*INPUT MATERIAL*
>>>>>
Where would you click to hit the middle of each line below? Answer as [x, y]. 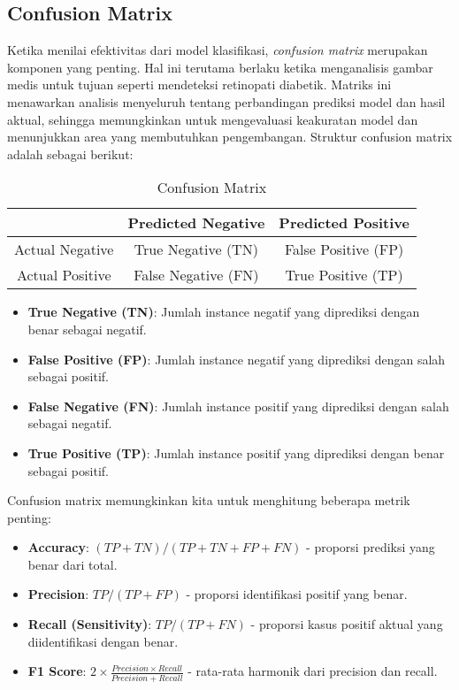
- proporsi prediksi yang [371, 547]
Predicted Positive [344, 223]
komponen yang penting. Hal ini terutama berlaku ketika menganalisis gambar [220, 67]
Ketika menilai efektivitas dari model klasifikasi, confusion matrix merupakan [218, 50]
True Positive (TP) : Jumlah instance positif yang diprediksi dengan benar [236, 452]
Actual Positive [64, 275]
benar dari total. [73, 564]
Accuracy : [58, 547]
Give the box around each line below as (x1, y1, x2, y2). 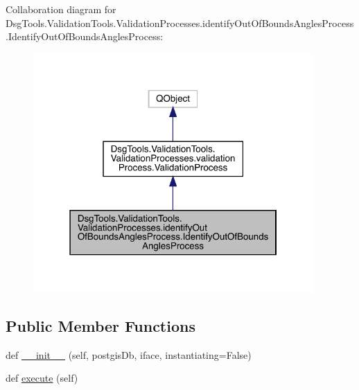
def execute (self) (6, 371, 78, 385)
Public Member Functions (6, 314, 195, 336)
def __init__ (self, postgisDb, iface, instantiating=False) (6, 347, 252, 362)
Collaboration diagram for (6, 2, 116, 16)
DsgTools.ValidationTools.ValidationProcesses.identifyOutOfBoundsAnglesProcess (6, 15, 354, 30)
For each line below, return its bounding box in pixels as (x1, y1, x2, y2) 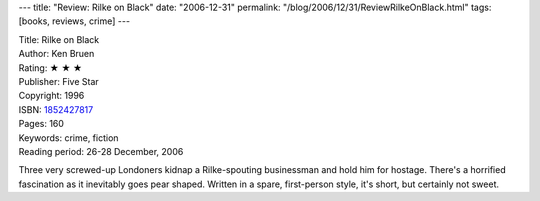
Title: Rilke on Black (18, 33, 100, 45)
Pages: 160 (18, 118, 65, 130)
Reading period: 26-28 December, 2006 (18, 145, 184, 157)
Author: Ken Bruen (18, 48, 95, 60)
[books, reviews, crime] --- (18, 15, 130, 27)
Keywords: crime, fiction (18, 131, 119, 144)
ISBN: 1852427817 (18, 103, 94, 115)
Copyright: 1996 (18, 90, 85, 102)
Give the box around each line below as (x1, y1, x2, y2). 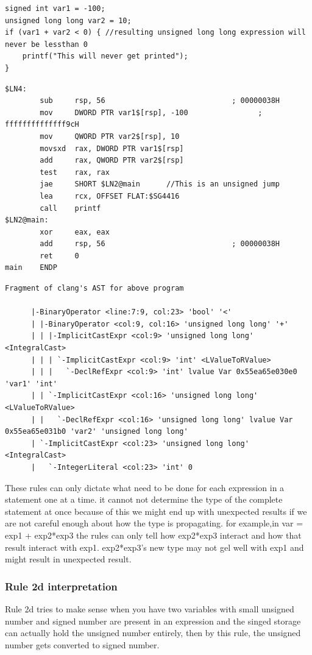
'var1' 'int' (5, 379, 57, 388)
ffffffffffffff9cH (5, 120, 79, 129)
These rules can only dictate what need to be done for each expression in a (5, 481, 285, 494)
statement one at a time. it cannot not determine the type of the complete (5, 493, 283, 506)
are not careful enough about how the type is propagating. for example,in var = (5, 517, 303, 529)
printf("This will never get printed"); (22, 52, 188, 61)
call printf (40, 204, 101, 213)
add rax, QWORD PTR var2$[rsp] (40, 156, 184, 165)
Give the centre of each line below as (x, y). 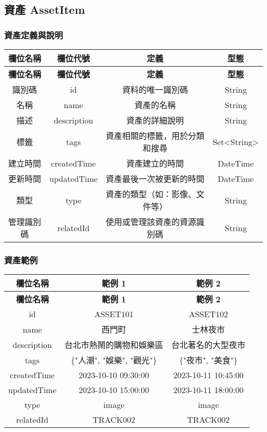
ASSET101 (114, 314)
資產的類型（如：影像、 (151, 194)
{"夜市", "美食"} (208, 360)
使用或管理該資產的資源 (151, 222)
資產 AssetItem (45, 9)
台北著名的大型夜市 (208, 345)
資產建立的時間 (155, 163)
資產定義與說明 (34, 35)
<<<<<
*YOUR GOAL*
The required result is the entries above, printed exactly from the first line through the line with "komponen yang penting.", pictures excluded.

*TASK OUTPUT*
Where would you click to hit the middle of each line below? Answer as [x, y]. 
- proporsi prediksi yang [371, 547]
Predicted Positive [344, 223]
komponen yang penting. Hal ini terutama berlaku ketika menganalisis gambar [220, 67]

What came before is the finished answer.